O culminar de todo o processo foi a entrega do Prémio Victor Nunes da Leal, atribuído pela Associação Brasileira de Ciência Política a um júri de especialistas para o melhor livro científico na área de ciência política e relações internacionais do biénio 2010-2012 .

Reconhecidos os méritos de De Dutra e Lula - bem como as qualidades de seu autor como pesquisador e escritor - talvez seja o momento de avaliar mais criticamente seu conteúdo e prováveis ​​implicações para o campo de estudos. Política Externa Brasileira (PEB). Não há intenção aqui de repetir resenhas anteriores do livro (principalmente honestamente positivas). Ao contrário, esta revisão pretende discutir alguns pontos que, até onde pudemos rastrear, ainda não foram devidamente explorados pela academia.

Recapitulando: De Dutra a Lula é basicamente uma tentativa de capturar as principais forças que moldaram a política externa nos três principais ciclos da política brasileira – o Interregno Democrático (1946-1964), o Regime Militar (1964-1985) e a Nova República (1985-2008 ) - pelo método quantitativo.

No esquema explicativo de inspiração neorrealista, a convergência política entre Brasil e Estados Unidos significaria a capacidade deste país (considerado hegemônico na ordem global) influenciar as ações do primeiro. No entanto, a grande tese deixada por Amorim Neto ao final do esforço argumentativo é que, a partir de dados relativos ao período de 1946 a 2008, ficaria evidente o distanciamento do Brasil das posições assumidas pelos Estados Unidos na política internacional. Num continuum que vai de 1946 a 2008 (veja gráfico na página 69), observa-se uma tendência de convergência cada vez menor entre os votos do Brasil e dos Estados Unidos em diversos assuntos da Assembleia Geral. das Nações Unidas. Disso decorre a conclusão, já colocada ao final do texto, de que:

Desde a segunda metade do século XX, quando a economia brasileira cresceu e se industrializou, a população se expandiu, a sociedade se urbanizou e os gastos militares e o tamanho das forças armadas cresceram, o país foi aos poucos se sentindo em condições de se distanciar de seu grande aliado (p. 171).

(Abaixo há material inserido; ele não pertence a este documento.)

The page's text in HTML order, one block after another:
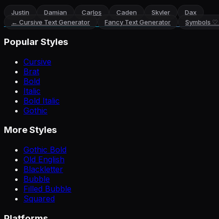
Justin Damian Carlos Caden Skyler
Dax
← Cursive Text Generator Fancy Text Generator Symbols
Popular Styles
Cursive
Brat
Bold
Italic
Bold Italic
Gothic
More Styles
Gothic Bold
Old English
Blackletter
Bubble
Filled Bubble
Squared
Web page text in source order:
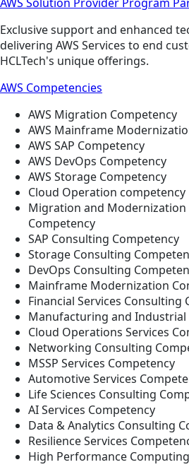
Exclusive support and enhanced
delivering AWS Services to end
HCLTech's unique offerings.
AWS Competencies
AWS Migration Competency
AWS Mainframe
AWS SAP Competency
AWS DevOps Competency
AWS Storage Competency
Cloud Operation competency
Migration and Modernization
Competency
SAP Consulting Competency
Storage Consulting
DevOps Consulting
Mainframe Modernization
Financial Services Consulting
Manufacturing and Industrial
Cloud Operations Services
Networking Consulting
MSSP Services Competency
Automotive Services
Life Sciences Consulting
AI Services Competency
Data & Analytics Consulting
Resilience Services
High Performance
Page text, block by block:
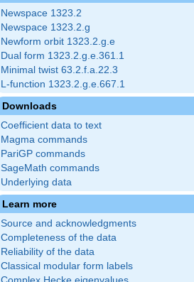
Newspace 1323.2
Newspace 1323.2.g
Newform orbit 1323.2.g.e
Dual form 1323.2.g.e.361.1
Minimal twist 63.2.f.a.22.3
L-function 1323.2.g.e.667.1
Downloads
Coefficient data to text
Magma commands
PariGP commands
SageMath commands
Underlying data
Learn more
Source and acknowledgments
Completeness of the data
Reliability of the data
Classical modular form labels
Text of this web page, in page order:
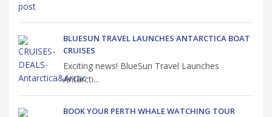
BLUESUN TRAVEL LAUNCHES ANTARCTICA BOAT
CRUISES
Exciting news! BlueSun Travel Launches
Antarcti...
BOOK YOUR PERTH WHALE WATCHING TOUR

A passagem acima serve, intencionalmente ou não, de combustível para todos os que acreditam na existência do "antiamericanismo" na condução da política externa na última década. Essa impressão é reforçada pelo seguinte trecho:

O aumento da participação ministerial da esquerda - ou seja, justamente no centro de gravidade do sistema político brasileiro, o poder executivo - cria excelentes condições políticas para que partidos bem organizados e com fortes preferências de atuação internacional no Brasil mudem a política externa, no sentido de seu distanciamento dos Estados Unidos (p. 175).

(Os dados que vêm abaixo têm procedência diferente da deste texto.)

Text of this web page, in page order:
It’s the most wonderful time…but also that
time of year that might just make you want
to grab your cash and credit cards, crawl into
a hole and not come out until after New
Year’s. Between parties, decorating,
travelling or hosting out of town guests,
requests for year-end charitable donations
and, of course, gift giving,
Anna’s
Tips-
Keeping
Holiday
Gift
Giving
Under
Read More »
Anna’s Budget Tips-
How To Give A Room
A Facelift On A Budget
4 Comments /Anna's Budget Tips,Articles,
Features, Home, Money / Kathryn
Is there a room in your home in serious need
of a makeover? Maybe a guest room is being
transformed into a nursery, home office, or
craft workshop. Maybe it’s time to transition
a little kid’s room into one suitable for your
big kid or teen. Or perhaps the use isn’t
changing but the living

No entanto, Amorim Neto admite sua confusão ao perceber que mesmo quando a esquerda estava completamente ausente do poder no país (1964-1985), a distância entre o Brasil e os Estados Unidos continuou a aumentar. O autor levanta então uma hipótese auxiliar ad hoc: a proximidade fática das agendas diplomáticas da esquerda e da direita durante a ditadura militar pode ter sido o que levou à suspensão temporária da lógica delineada no parágrafo anterior.

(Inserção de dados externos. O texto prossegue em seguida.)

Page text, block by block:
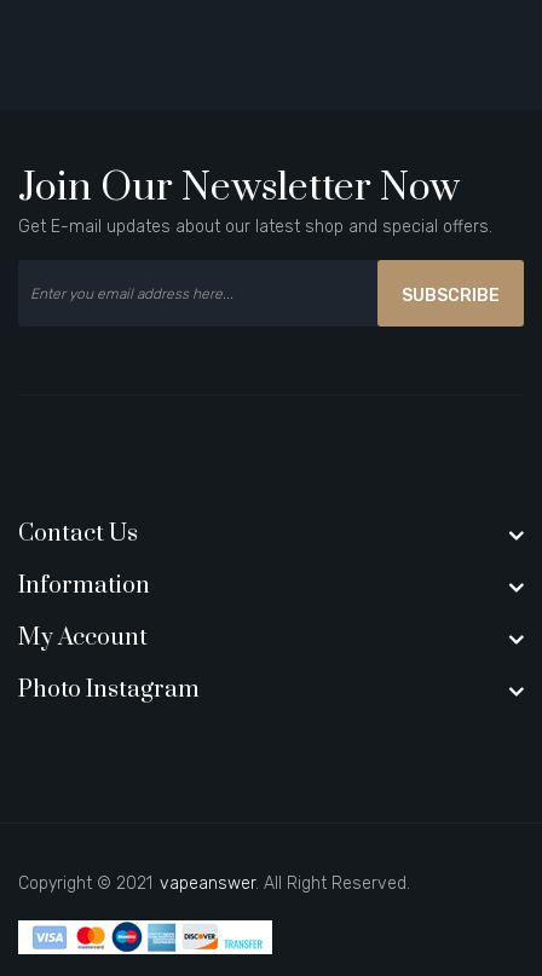
Join Our Newsletter Now
Get E-mail updates about our latest shop and special offers.
SUBSCRIBE
Contact Us
Information
My Account
Photo Instagram
Copyright © 2021
casino online usa online casino uk best casino sites uk
vapeanswer. All Right Reserved.
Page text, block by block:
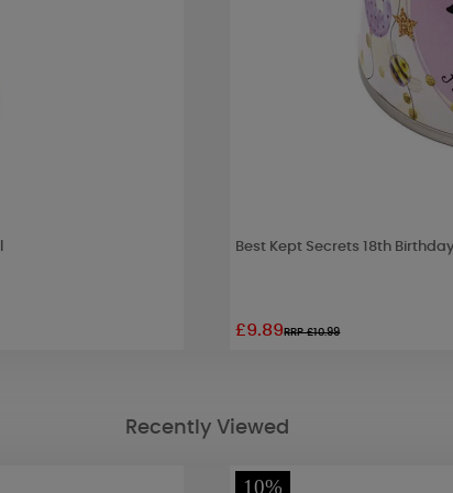
Best Kept Secrets 18th
£9.89RRP £10.99
Recently Viewed
10%
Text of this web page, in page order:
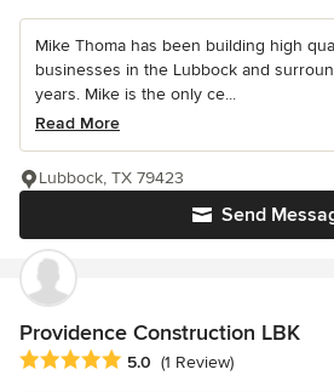
Mike Thoma has been building high
businesses in the Lubbock and
years. Mike is the only ce...
Read More
Send
Lubbock, TX 79423
Providence Construction LBK
Average rating: 5 out of 5 stars
5.0 (1 Review)

Outra importante lição de De Dutra para Lulu diz respeito ao papel insignificante (estatisticamente insignificante) do Legislativo na definição da política externa a ser seguida pelo Estado brasileiro. No entanto, o autor vai além das evidências encontradas e apresenta uma nova hipótese, que aparentemente não encontra respaldo nos números apresentados: “Uma razão para os supostos excessos de diplomacia praticados entre 2003 e 2010 pode ser encontrada na ausência de um freio doméstico sobre o poder executivo. A ausência de controle do poder executivo aponta imediatamente para o papel do Congresso na política externa” (p. 176). A proposição é condicional — ex hypothesi — porque, afinal, como adverte Amorim Neto, o objetivo do livro não é "posicionar-se sobre se a política externa de Lula foi excessivamente ideológica" (p. 176).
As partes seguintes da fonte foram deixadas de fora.